The reliance on imports makes the UK highly vulnerable to fluctuations in the value of the pound: the lower its value, the more we have to pay for anything we import. This is a situation that could spell disaster in the case of a Brexit, with the Treasury estimating that a vote to leave could cause the pound to fall by 12 per cent.

So what does this mean for our energy bills? According to December’s figures from the Office of National Statistics, the average UK household spends £25.80 a week on gas, electricity and other fuels, which adds up to £35.7bn a year across the UK. And if roughly 45 per cent (£16.4bn) of that amount is based on imports, then a devaluation of the pound could cause their cost to rise 12 per cent – to £18.4bn.

This would represent a 5.6 per cent increase in our total spending on domestic energy, bringing the annual cost up to £37.7bn, and resulting in a £75 a year rise per average household. That’s £11 more than the Brexiteers have promised removing VAT would reduce bills by. 

This is a rough estimate – and adjustments would have to be made to account for the varying exchange rates of the countries we trade with, as well as the proportion of the energy imports that are allocated to domestic use – but it makes a start at holding Johnson and Gove’s latest figures to account.

Here are five other ways in which leaving the EU could risk soaring energy prices:

We would have less control over EU energy policy

A new report from Chatham House argues that the deeply integrated nature of the UK’s energy system means that we couldn’t simply switch-off the  relationship with the EU. “It would be neither possible nor desirable to ‘unplug’ the UK from Europe’s energy networks,” they argue. “A degree of continued adherence to EU market, environmental and governance rules would be inevitable.”

Exclusion from Europe’s Internal Energy Market could have a long-term negative impact

Secretary of State for Energy and Climate Change Amber Rudd said that a Brexit was likely to produce an “electric shock” for UK energy customers – with costs spiralling upwards “by at least half a billion pounds a year”. This claim was based on Vivid Economic’s report for the National Grid, which warned that if Britain was excluded from the IEM, the potential impact “could be up to £500m per year by the early 2020s”.

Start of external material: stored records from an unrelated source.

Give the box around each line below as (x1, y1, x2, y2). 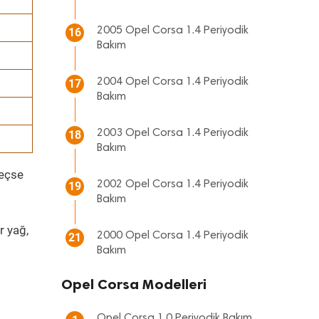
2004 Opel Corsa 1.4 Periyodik (97, 76, 249, 88)
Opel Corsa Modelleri (61, 276, 206, 293)
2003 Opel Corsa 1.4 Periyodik (97, 127, 249, 139)
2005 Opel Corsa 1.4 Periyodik (97, 25, 249, 36)
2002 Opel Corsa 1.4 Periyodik (97, 179, 249, 190)
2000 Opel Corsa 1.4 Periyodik (97, 230, 249, 241)
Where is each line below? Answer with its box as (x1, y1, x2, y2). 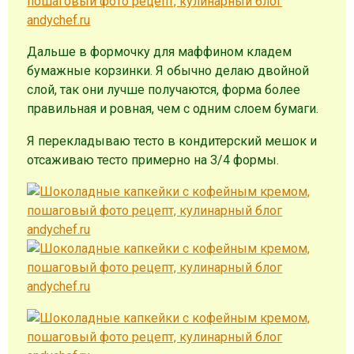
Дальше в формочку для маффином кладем (27, 44, 292, 60)
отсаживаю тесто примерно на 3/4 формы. (27, 152, 280, 168)
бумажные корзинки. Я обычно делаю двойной (27, 63, 310, 79)
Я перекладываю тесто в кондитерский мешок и (27, 133, 318, 149)
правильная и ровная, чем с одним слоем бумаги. (27, 101, 319, 117)
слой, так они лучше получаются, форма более (27, 82, 301, 98)

Brexit could make our energy supply less secure

Rudd has also stressed  the risks to energy security that a vote to Leave could entail. In a speech made last Thursday, she pointed her finger particularly in the direction of Vladamir Putin and his ability to bloc gas supplies to the UK: “As a bloc of 500 million people we have the power to force Putin’s hand. We can coordinate our response to a crisis.”

It could also choke investment into British energy infrastructure

£45bn was invested in Britain’s energy system from elsewhere in the EU in 2014. But the German industrial conglomerate Siemens, who makes hundreds of the turbines used the UK’s offshore windfarms, has warned that Brexit “could make the UK a less attractive place to do business”.

Petrol costs would also rise

The AA has warned that leaving the EU could cause petrol prices to rise by as much 19p a litre. That’s an extra £10 every time you fill up the family car. More cautious estimates, such as that from the RAC, still see pump prices rising by £2 per tank.

The EU is an invaluable ally in the fight against Climate Change

At a speech at a solar farm in Lincolnshire last Friday, Jeremy Corbyn argued that the need for co-orinated energy policy is now greater than ever “Climate change is one of the greatest fights of our generation and, at a time when the Government has scrapped funding for green projects, it is vital that we remain in the EU so we can keep accessing valuable funding streams to protect our environment.”

Corbyn’s statement builds upon those made by Green Party MEP, Keith Taylor, whose consultations with research groups have stressed the importance of maintaining the EU’s energy efficiency directive: “Outside the EU, the government’s zeal for deregulation will put a kibosh on the progress made on energy efficiency in Britain.”

India Bourke is the New Statesman's editorial assistant.